According to Renaissance Capital, there were a mere three tech IPOs in the three months ending in September. That’s down from 12 in Q2 and 10 for the same period one year ago. And it includes just one U.S. company: Roku, which had a strong debut. Otherwise, Renaissance notes that even as tech IPO filings continue to grow, the “valuation-sensitive environment likely motivated tech companies to push back IPO plans to the 4Q17 and 2018.”

Part of the problem: The spectacular flameout of the Blue Apron and Snap IPOs earlier in the year likely spooked investors and inspired several companies headed down the path to an IPO to hit the pause button for at least one quarter.

All of this is bad news for unicorns. The Wall Street Journal counts 167 private companies valued at $1 billion or more, a number that has climbed by 10 since the start of the year. With diminished chances of an IPO, and valuations that make them unattractive to potential acquirers, the options for exits are limited.

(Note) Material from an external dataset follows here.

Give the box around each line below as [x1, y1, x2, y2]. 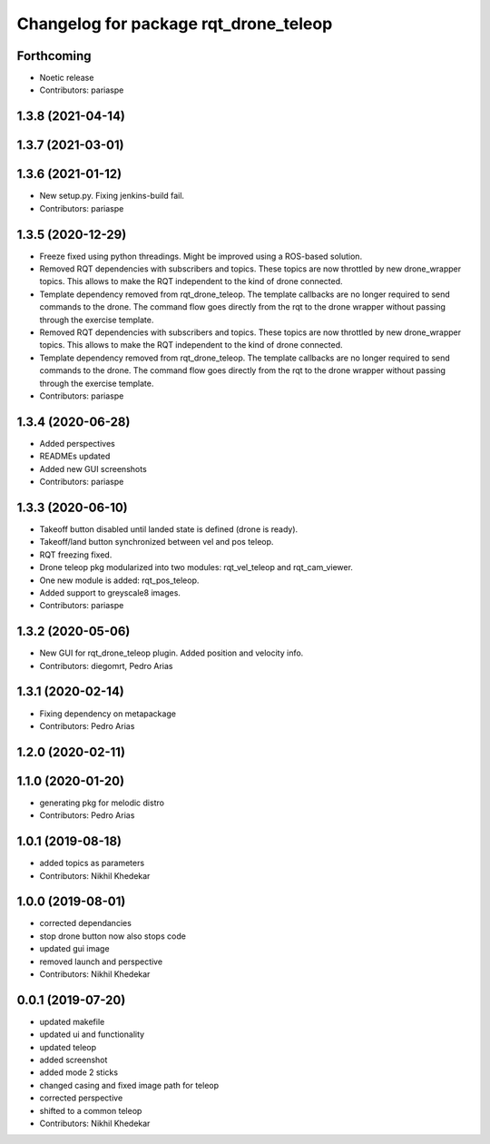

Looking for a silver lining? Renaissance said tech companies represent the largest chunk of pending IPO filings. It’s quite possible that if the stars align, Q4 could be a big one as companies like Switch, CarGurus, and MongoDB appear headed for the public markets. In addition, Renaissance notes that Asian gaming portal Sea could be on tap for a multi-billion dollar IPO.

Of course, for tech, this is the same old song that’s been playing for much of the past three years. Wait until next quarter! Only that next quarter never arrives.